• Japan's Emperor Akihito (3rd L) waves during his birthday public appearance with members of the Imperial family including Crown Princess Masako (L), Crown Prince Naruhito (2nd L), (4th L to R) Empress Michiko in Tokyo on Dec 23.//AFP
  • Emperor Akihito (L) and Empress Michiko (R) wave to well-wishers as he celebrates his 85th birthday, which will be his last birthday on the throne, at the Imperial Palace in Tokyo, Japan, on December 23.//EPA-EFE

New era name in Japan, may be announced in mid-April

Breaking News December 30, 2018 14:26

By The Japan News
Asia News Network

5,686 Viewed

TOKYO - The government may announce the name of the next era around mid-April next year, ahead of the change in the era name following the crown prince’s enthronement on May 1, according to government sources.



In line with the announcement, the government plans to approve an ordinance on the adoption of a new era name at a Cabinet meeting, the sources said. The current Emperor will then sign and promulgate the ordinance.

As both the public and private sectors require time to update their systems ahead of the start of a new era, the government will announce the new name beforehand.

“[The government] will take into account the influence on people’s lives,” Chief Cabinet Secretary Yoshihide Suga said. The government could reveal the date of the announcement as early as the beginning of the new year.

Even if the current Emperor signs and promulgates the government ordinance in mid-April, it will come into effect on May 1 when the crown prince ascends to the throne and becomes emperor, marking the start of the new era.

Within the ruling Liberal Democratic Party and other entities, conservatives who place importance on the system through which era names coincide with the reigns of emperors have claimed the new emperor should sign and promulgate the ordinance.

If events unfold as desired by conservatives, the signing and promulgation of the ordinance would be conducted on May 1. In this scenario, the ordinance would be promulgated several weeks after being approved by the Cabinet.

However, government ordinances are generally promulgated within a few days after Cabinet approval.

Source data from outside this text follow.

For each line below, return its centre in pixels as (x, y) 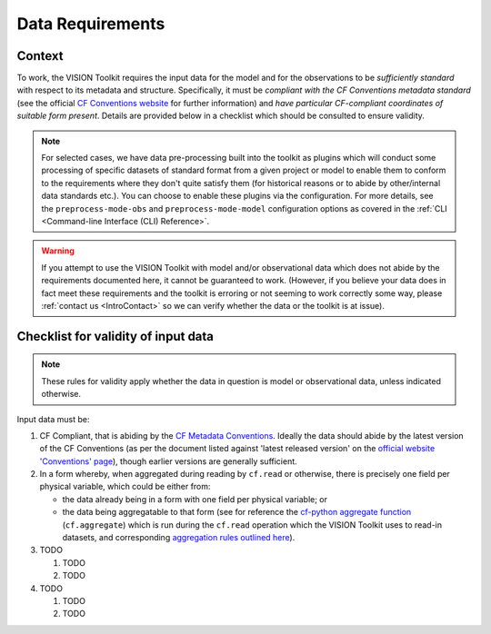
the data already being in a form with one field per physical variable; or (195, 499)
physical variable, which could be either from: (125, 487)
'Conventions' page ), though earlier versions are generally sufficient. (168, 461)
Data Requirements (91, 24)
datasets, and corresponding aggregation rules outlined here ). (179, 538)
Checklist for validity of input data (115, 336)
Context (40, 56)
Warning (58, 251)

The Cabinet Legislation Bureau has concluded that it is “not appropriate” to postpone promulgation of the ordinance as advocated by conservatives. Postponing promulgation until the ordinance is signed by the new emperor could violate the Constitution’s ban on imperial involvement in politics, as it would mean consideration is shown toward the new emperor for procedures related to the change in the era.

When the Showa era gave way to the Heisei era, the current Emperor promulgated the government ordinance on Jan. 7, 1989 — the day of his enthronement — with the Heisei era officially beginning on Jan. 8. If this precedent is followed, the new era would begin on May 2 if the ordinance is promulgated on May 1, which means the Heisei era would encompass May 1.

According to sources, Prime Minister Shinzo Abe has already expressed such concerns to those involved in the matter.

Thus far, the government has prepared for the change in eras on the assumption that the new name will be announced about a month before the enthronement on May 1.

Yet in consideration of conservatives, a government source said, “It is best for the announcement to be made as close as possible [to the day of enthronement].”

The government plans to examine to what extent the announcement date can be postponed without disrupting people’s lives.